# kitchen door hinges that allow drawers behind



## Halo Jones (12 Mar 2020)

Hi,

We are revamping the kitchen and would like to have drawers behind some of the cupboard doors. Normal concealed hinges prevent drawers from opening.

Are there any equivalents of the Ikea UTRUSTA Hinge w b-in damper for kitchen, 153 ° ?

Cheers,

H.


----------



## oakfield (12 Mar 2020)

I think Blum do them called ‘Zero Protrusion’ hinges.


----------



## Doug71 (12 Mar 2020)

As Oakfield said zero protrusion hinges


https://www.trade-hinges.co.uk/soft-clo ... 2392-p.asp


----------



## petermillard (12 Mar 2020)

Doug71":1xnv4h3e said:


> As Oakfield said zero protrusion hinges
> 
> 
> https://www.trade-hinges.co.uk/soft-clo ... 2392-p.asp


Yep, as Doug71 linked to, Blum 71B-755-01 155° hinges with built-in soft close; I used them recently in the place of my usual 170* hinges and they were excellent. Recommended.


----------



## Farmer Giles (12 Mar 2020)

I've just placed an order for all the fittings for the new kitchen including hinges. We will be having drawers in cupboards so this is of interest to say the least.

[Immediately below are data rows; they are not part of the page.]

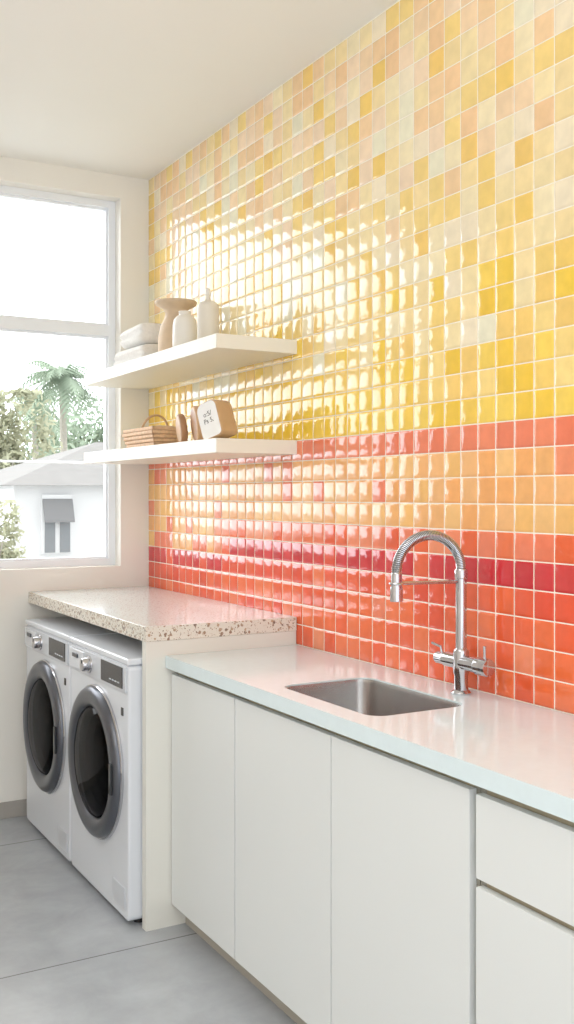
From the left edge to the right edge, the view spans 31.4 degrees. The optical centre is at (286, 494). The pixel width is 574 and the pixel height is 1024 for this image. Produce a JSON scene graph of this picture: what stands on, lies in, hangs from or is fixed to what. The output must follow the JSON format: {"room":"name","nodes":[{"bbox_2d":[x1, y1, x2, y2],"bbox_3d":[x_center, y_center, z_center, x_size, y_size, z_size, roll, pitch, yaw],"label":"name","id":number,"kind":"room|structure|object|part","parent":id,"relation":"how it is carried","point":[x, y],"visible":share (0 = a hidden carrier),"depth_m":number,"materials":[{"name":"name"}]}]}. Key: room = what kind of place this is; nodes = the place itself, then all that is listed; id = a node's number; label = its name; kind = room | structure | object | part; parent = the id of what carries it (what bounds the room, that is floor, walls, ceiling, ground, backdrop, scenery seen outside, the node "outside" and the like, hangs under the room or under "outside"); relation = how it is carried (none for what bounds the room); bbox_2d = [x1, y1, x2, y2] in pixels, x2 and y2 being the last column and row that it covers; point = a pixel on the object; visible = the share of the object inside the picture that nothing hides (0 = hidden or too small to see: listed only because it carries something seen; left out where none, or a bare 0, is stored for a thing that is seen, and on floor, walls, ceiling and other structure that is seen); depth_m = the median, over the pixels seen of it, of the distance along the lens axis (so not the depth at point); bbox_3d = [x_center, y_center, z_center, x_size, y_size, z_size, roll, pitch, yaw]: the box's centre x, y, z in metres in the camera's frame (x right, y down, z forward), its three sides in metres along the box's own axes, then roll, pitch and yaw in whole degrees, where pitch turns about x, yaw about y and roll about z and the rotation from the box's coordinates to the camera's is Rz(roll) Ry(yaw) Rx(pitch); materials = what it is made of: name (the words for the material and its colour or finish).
{"room":"laundry room","nodes":[
{"label":"laundry room","id":0,"kind":"room"},
{"bbox_2d":[0,156,148,802],"bbox_3d":[-2.203,-0.035,4.309,3.608,3.050,0.200,0,0,-29],"label":"wall","id":1,"kind":"structure","parent":0,"point":[130,195],"depth_m":4.94,"materials":[{"name":"paint"}]},
{"bbox_2d":[0,799,26,818],"bbox_3d":[-2.159,1.452,4.212,3.388,0.075,0.012,0,0,-29],"label":"baseboard","id":2,"kind":"structure","parent":1,"relation":"attached to","point":[10,809],"depth_m":4.71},
{"bbox_2d":[0,185,114,568],"bbox_3d":[-1.503,-0.552,4.734,1.445,1.796,0.100,0,0,-29],"label":"window","id":3,"kind":"structure","parent":1,"relation":"in","point":[8,323],"depth_m":5.02,"materials":[{"name":"metal"}]},
{"bbox_2d":[0,815,296,1023],"bbox_3d":[-0.668,1.540,1.595,3.608,0.100,6.435,0,0,-29],"label":"floor","id":4,"kind":"structure","parent":0,"point":[68,956],"depth_m":3.25,"materials":[{"name":"concrete"}]},
{"bbox_2d":[23,617,117,860],"bbox_3d":[-0.786,1.027,4.489,0.653,0.926,0.646,0,0,-29],"label":"washing machine","id":5,"kind":"object","parent":4,"relation":"on","point":[47,693],"visible":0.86,"depth_m":4.26,"materials":[{"name":"white metal"}]},
{"bbox_3d":[-1.141,0.637,4.537,0.006,0.074,0.174,0,0,-29],"label":"detergent drawer","id":6,"kind":"part","parent":5,"relation":"part of","materials":[{"name":"white plastic"}]},
{"bbox_3d":[-1.081,0.637,4.405,0.032,0.068,0.068,0,0,-29],"label":"knob","id":7,"kind":"part","parent":5,"relation":"part of","materials":[{"name":"silver metal"}]},
{"bbox_3d":[-1.054,0.985,4.337,0.037,0.406,0.406,0,0,-29],"label":"door glass","id":8,"kind":"part","parent":5,"relation":"part of","materials":[{"name":"black glass"}]},
{"bbox_3d":[-1.042,0.985,4.344,0.034,0.550,0.550,0,0,-29],"label":"door","id":9,"kind":"part","parent":5,"relation":"part of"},
{"bbox_3d":[-1.029,0.637,4.351,0.008,0.089,0.620,0,0,-29],"label":"control panel","id":10,"kind":"part","parent":5,"relation":"part of","materials":[{"name":"white plastic"}]},
{"bbox_3d":[-1.032,0.985,4.350,0.010,0.562,0.562,0,0,-29],"label":"door trim","id":11,"kind":"part","parent":5,"relation":"part of","materials":[{"name":"silver metal"}]},
{"bbox_3d":[-0.938,0.990,4.120,0.009,0.110,0.020,0,0,-29],"label":"door handle","id":12,"kind":"part","parent":5,"relation":"part of","materials":[{"name":"grey plastic"}]},
{"bbox_3d":[-0.766,0.576,4.500,0.606,0.023,0.646,0,0,-29],"label":"panel","id":13,"kind":"part","parent":5,"relation":"part of","materials":[{"name":"white metal"}]},
{"bbox_2d":[68,633,141,922],"bbox_3d":[-0.463,1.027,3.917,0.653,0.926,0.646,0,0,-29],"label":"washing machine","id":14,"kind":"object","parent":4,"relation":"on","point":[105,729],"visible":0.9,"depth_m":3.64,"materials":[{"name":"metal"}]},
{"bbox_3d":[-0.818,0.637,3.966,0.006,0.074,0.174,0,0,-29],"label":"detergent drawer","id":15,"kind":"part","parent":14,"relation":"part of","materials":[{"name":"white plastic"}]},
{"bbox_3d":[-0.758,0.637,3.833,0.032,0.068,0.068,0,0,-29],"label":"knob","id":16,"kind":"part","parent":14,"relation":"part of","materials":[{"name":"silver metal"}]},
{"bbox_3d":[-0.731,0.985,3.765,0.037,0.406,0.406,0,0,-29],"label":"door glass","id":17,"kind":"part","parent":14,"relation":"part of","materials":[{"name":"black glass"}]},
{"bbox_3d":[-0.719,0.985,3.773,0.034,0.550,0.550,0,0,-29],"label":"door","id":18,"kind":"part","parent":14,"relation":"part of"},
{"bbox_3d":[-0.706,0.637,3.780,0.008,0.089,0.620,0,0,-29],"label":"control panel","id":19,"kind":"part","parent":14,"relation":"part of","materials":[{"name":"white plastic"}]},
{"bbox_3d":[-0.708,0.985,3.778,0.010,0.562,0.562,0,0,-29],"label":"door trim","id":20,"kind":"part","parent":14,"relation":"part of","materials":[{"name":"silver metal"}]},
{"bbox_3d":[-0.443,0.576,3.929,0.606,0.023,0.646,0,0,-29],"label":"panel","id":21,"kind":"part","parent":14,"relation":"part of","materials":[{"name":"white metal"}]},
{"bbox_3d":[-0.615,0.990,3.549,0.009,0.110,0.020,0,0,-29],"label":"door handle","id":22,"kind":"part","parent":14,"relation":"part of","materials":[{"name":"grey plastic"}]},
{"bbox_2d":[172,672,250,981],"bbox_3d":[-0.065,1.043,3.429,0.493,0.894,0.490,0,0,-29],"label":"base cabinet","id":23,"kind":"object","parent":4,"relation":"on","point":[203,714],"visible":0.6,"depth_m":3.30,"materials":[{"name":"paint"}]},
{"bbox_2d":[142,631,295,931],"bbox_3d":[-0.232,0.996,3.639,0.592,0.988,0.036,0,0,-29],"label":"end panel","id":24,"kind":"object","parent":4,"relation":"on","point":[158,911],"visible":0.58,"depth_m":3.51,"materials":[{"name":"paint"}]},
{"bbox_2d":[29,586,296,641],"bbox_3d":[-0.585,0.476,4.262,0.595,0.052,1.471,0,0,-29],"label":"countertop","id":25,"kind":"structure","parent":24,"relation":"on","point":[143,613],"depth_m":3.91,"materials":[{"name":"beige stone"}]},
{"bbox_2d":[235,697,480,1023],"bbox_3d":[0.329,1.043,2.733,0.493,0.894,1.106,0,0,-29],"label":"base cabinet","id":26,"kind":"object","parent":4,"relation":"on","point":[356,882],"visible":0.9,"depth_m":2.53,"materials":[{"name":"paint"}]},
{"bbox_3d":[-0.014,1.014,2.858,0.020,0.793,0.546,0,0,-29],"label":"door","id":27,"kind":"part","parent":26,"relation":"part of","materials":[{"name":"paint"}]},
{"bbox_2d":[166,645,573,822],"bbox_3d":[0.415,0.574,2.568,0.522,0.042,2.462,0,0,-29],"label":"countertop","id":28,"kind":"structure","parent":26,"relation":"on","point":[521,752],"depth_m":2.50,"materials":[{"name":"white stone"}]},
{"bbox_2d":[286,679,460,715],"bbox_3d":[0.229,0.660,2.821,0.307,0.206,0.484,0,0,-29],"label":"undermount sink","id":29,"kind":"object","parent":28,"relation":"in","point":[370,697],"visible":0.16,"depth_m":3.02,"materials":[{"name":"metal"}]},
{"bbox_2d":[389,530,495,695],"bbox_3d":[0.390,0.324,2.790,0.269,0.458,0.245,0,0,-29],"label":"kitchen faucet","id":30,"kind":"object","parent":28,"relation":"on","point":[460,660],"visible":1,"depth_m":2.82,"materials":[{"name":"silver metal"}]},
{"bbox_3d":[0.380,0.239,2.780,0.241,0.014,0.043,0,0,-29],"label":"support arm","id":31,"kind":"part","parent":30,"relation":"part of","materials":[{"name":"silver metal"}]},
{"bbox_3d":[0.432,0.436,2.928,0.009,0.028,0.045,0,0,-35],"label":"lever","id":32,"kind":"part","parent":30,"relation":"part of","materials":[{"name":"silver metal"}]},
{"bbox_3d":[0.532,0.465,2.757,0.049,0.049,0.047,0,0,-29],"label":"handle","id":33,"kind":"part","parent":30,"relation":"part of","materials":[{"name":"silver metal"}]},
{"bbox_3d":[0.533,0.426,2.752,0.010,0.037,0.009,0,0,-29],"label":"lever","id":34,"kind":"part","parent":30,"relation":"part of","materials":[{"name":"silver metal"}]},
{"bbox_3d":[0.257,1.014,2.380,0.020,0.793,0.546,0,0,-29],"label":"door","id":35,"kind":"part","parent":26,"relation":"part of","materials":[{"name":"paint"}]},
{"bbox_2d":[476,788,573,1023],"bbox_3d":[0.814,1.043,1.875,0.493,0.894,0.858,0,0,-29],"label":"base cabinet","id":36,"kind":"object","parent":4,"relation":"on","point":[525,853],"visible":0.95,"depth_m":2.00,"materials":[{"name":"paint"}]},
{"bbox_3d":[0.610,0.966,1.756,0.020,0.304,0.848,0,0,-29],"label":"drawer","id":37,"kind":"part","parent":36,"relation":"part of","materials":[{"name":"paint"}]},
{"bbox_3d":[0.610,0.709,1.756,0.020,0.175,0.848,0,0,-29],"label":"drawer","id":38,"kind":"part","parent":36,"relation":"part of","materials":[{"name":"paint"}]},
{"bbox_2d":[0,0,398,179],"bbox_3d":[-0.668,-1.610,1.595,3.608,0.100,6.435,0,0,-29],"label":"ceiling","id":39,"kind":"structure","parent":0,"point":[128,88],"depth_m":3.71,"materials":[{"name":"paint"}]},
{"bbox_2d":[148,0,573,714],"bbox_3d":[0.899,-0.035,2.367,0.120,3.050,6.235,0,0,-29],"label":"wall","id":40,"kind":"structure","parent":0,"point":[399,209],"depth_m":3.22,"materials":[{"name":"tile"}]},
{"bbox_2d":[84,333,296,389],"bbox_3d":[-0.468,-0.547,4.327,0.331,0.052,1.469,0,0,-29],"label":"floating shelf","id":41,"kind":"object","parent":40,"relation":"attached to","point":[217,352],"visible":1,"depth_m":4.04,"materials":[{"name":"paint"}]},
{"bbox_2d":[113,344,157,365],"bbox_3d":[-0.646,-0.624,4.667,0.195,0.101,0.345,0,0,-32],"label":"folded towel","id":42,"kind":"object","parent":41,"relation":"on","point":[130,354],"visible":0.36,"depth_m":4.55,"materials":[{"name":"fabric"}]},
{"bbox_2d":[120,323,160,348],"bbox_3d":[-0.641,-0.721,4.658,0.176,0.095,0.305,0,0,-26],"label":"folded towel","id":43,"kind":"object","parent":42,"relation":"on","point":[143,333],"visible":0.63,"depth_m":4.53,"materials":[{"name":"fabric"}]},
{"bbox_2d":[155,298,196,351],"bbox_3d":[-0.478,-0.702,4.389,0.180,0.258,0.180,0,0,-29],"label":"vase","id":44,"kind":"object","parent":41,"relation":"on","point":[171,306],"visible":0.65,"depth_m":4.33,"materials":[{"name":"beige ceramic"}]},
{"bbox_2d":[172,310,196,346],"bbox_3d":[-0.408,-0.654,4.083,0.100,0.162,0.100,0,0,-29],"label":"ceramic jar","id":45,"kind":"object","parent":41,"relation":"on","point":[184,324],"visible":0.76,"depth_m":4.04,"materials":[{"name":"white ceramic"}]},
{"bbox_2d":[197,288,218,338],"bbox_3d":[-0.305,-0.688,3.952,0.086,0.229,0.086,0,0,-29],"label":"ceramic bottle","id":46,"kind":"object","parent":41,"relation":"on","point":[207,310],"visible":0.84,"depth_m":3.92,"materials":[{"name":"beige ceramic"}]},
{"bbox_2d":[84,438,296,464],"bbox_3d":[-0.468,-0.176,4.327,0.331,0.052,1.469,0,0,-29],"label":"floating shelf","id":47,"kind":"object","parent":40,"relation":"attached to","point":[214,448],"visible":1,"depth_m":3.87,"materials":[{"name":"paint"}]},
{"bbox_2d":[122,414,178,447],"bbox_3d":[-0.576,-0.276,4.425,0.165,0.147,0.360,0,0,-29],"label":"storage basket","id":48,"kind":"object","parent":47,"relation":"on","point":[166,434],"visible":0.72,"depth_m":4.29,"materials":[{"name":"brown wicker"}]},
{"bbox_3d":[-0.568,-0.305,4.412,0.137,0.088,0.030,0,0,-29],"label":"handle","id":49,"kind":"part","parent":48,"relation":"part of","materials":[{"name":"brown wicker"}]},
{"bbox_2d":[176,414,187,441],"bbox_3d":[-0.424,-0.264,4.105,0.042,0.124,0.124,0,0,-15],"label":"wooden disc","id":50,"kind":"object","parent":47,"relation":"on","point":[181,424],"visible":0.88,"depth_m":4.06,"materials":[{"name":"brown wood"}]},
{"bbox_2d":[190,406,202,439],"bbox_3d":[-0.353,-0.276,4.008,0.044,0.148,0.148,0,0,-15],"label":"wooden disc","id":51,"kind":"object","parent":47,"relation":"on","point":[195,426],"visible":0.62,"depth_m":3.97,"materials":[{"name":"brown wood"}]},
{"bbox_2d":[197,399,237,438],"bbox_3d":[-0.259,-0.279,3.832,0.124,0.154,0.105,0,0,36],"label":"block","id":52,"kind":"object","parent":47,"relation":"on","point":[216,418],"visible":0.99,"depth_m":3.79,"materials":[{"name":"brown wood"}]},
{"label":"outside","id":53,"kind":"structure","parent":0,"visible":0},
{"bbox_3d":[-19.616,3.040,54.986,100.000,0.100,104.965,0,0,-29],"label":"ground","id":54,"kind":"structure","parent":53,"visible":0},
{"bbox_2d":[0,499,25,558],"bbox_3d":[-5.371,1.304,18.758,1.206,3.553,1.377,0,0,-29],"label":"tree","id":55,"kind":"object","parent":54,"relation":"on","point":[6,552],"visible":0.38,"depth_m":18.80,"materials":[{"name":"green plant"}]},
{"bbox_2d":[0,387,62,468],"bbox_3d":[-9.838,-0.129,34.439,4.212,7.103,3.863,0,0,-29],"label":"tree","id":56,"kind":"object","parent":54,"relation":"on","point":[13,440],"visible":0.41,"depth_m":34.60,"materials":[{"name":"green plant"}]},
{"bbox_2d":[4,394,77,459],"bbox_3d":[-11.751,-0.959,47.887,4.371,7.910,4.054,0,0,-29],"label":"tree","id":57,"kind":"object","parent":54,"relation":"on","point":[56,430],"visible":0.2,"depth_m":47.74,"materials":[{"name":"green plant"}]},
{"bbox_2d":[4,421,86,459],"bbox_3d":[-13.993,-0.573,56.319,7.804,7.139,6.139,0,0,-29],"label":"tree","id":58,"kind":"object","parent":54,"relation":"on","point":[58,442],"visible":0.02,"depth_m":56.72,"materials":[{"name":"green plant"}]},
{"bbox_2d":[0,442,103,557],"bbox_3d":[-4.216,0.755,29.210,9.700,4.470,7.700,0,0,-29],"label":"neighbouring house","id":59,"kind":"structure","parent":54,"relation":"on","point":[61,514],"depth_m":24.59,"materials":[{"name":"white paint"}]},
{"bbox_3d":[-5.635,0.930,24.254,0.246,0.880,0.030,0,0,-29],"label":"pane","id":60,"kind":"part","parent":59,"relation":"part of","materials":[{"name":"grey glass"}]},
{"bbox_3d":[-5.317,0.930,24.434,0.246,0.880,0.030,0,0,-29],"label":"pane","id":61,"kind":"part","parent":59,"relation":"part of","materials":[{"name":"grey glass"}]},
{"bbox_2d":[7,360,103,451],"bbox_3d":[-9.324,-1.313,41.870,4.688,8.616,4.471,0,0,34],"label":"palm tree","id":62,"kind":"object","parent":54,"relation":"on","point":[63,382],"visible":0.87,"depth_m":41.36,"materials":[{"name":"green plant"}]},
{"bbox_2d":[19,398,103,454],"bbox_3d":[-13.292,-1.968,68.547,11.233,9.926,9.130,0,0,-29],"label":"tree","id":63,"kind":"object","parent":54,"relation":"on","point":[97,434],"visible":0.09,"depth_m":66.58,"materials":[{"name":"green plant"}]}
]}

I've had a look at the zero protrusion hinges, but they are only available for overlay not inset/face frame 

Looking at our old overlay kitchen doors, when the door opens the door covers about 12mm of door opening vertically, so I guess these zero protrusion hinges shift the door outwards to avoid this.

Looking at the undermount runners I'm using, there is something close to that in terms of clearance from the side of the cupboard to the drawer side. 

I haven't checked out how this impacts face frame cupboards with Blum inset hinges yet. I guess I could always pack out the runner a little to avoid the door. I shall try it out tomorrow as I bought a single pair of hinges before I ordered the lot.

Cheers
Andy


----------



## Halo Jones (13 Mar 2020)

Many thanks!


----------



## nev (13 Mar 2020)

Again no frame but mine just have a 5mm spacer (comes with the runner) to clear the bog standard 110 hinge.

eBay - FGV Plano Drawers - they're soft close, solid and although I've only had them for two years or so absolutely no issues whatsoever.


----------



## Doug71 (13 Mar 2020)

Depends on how you are doing things but remember despite them being called zero protrusion hinge the body of the hinge still protrudes, it's only the edge of the door that doesn't so you have to plan the drawers so they miss the hinges. DAMHIK #-o


----------



## Farmer Giles (23 Mar 2020)

Just got around to hanging the first inset door for the kitchen so made a quick mock up, mainly so I can test the jig I made to place the crucifix holes, they are the normal 37mm in from the front of the cab plus face frame thickness.

Looks like the door projects 28mm into the cabinet, so on the hinge side of the cabinet, I will have to pack the runner out so internal drawer will miss it. The missus is not concerned so I'm happy too. Here's a view from above, the jig worked fine






and here's the jig, just a saddle with holes on the centre line for aligning the hinge vertically and a couple of holes for the centre/pilot drill to follow for mounting the crucifix set back 57mm from the edge as my face frame is 20mm thick.






Cheers
Andy


----------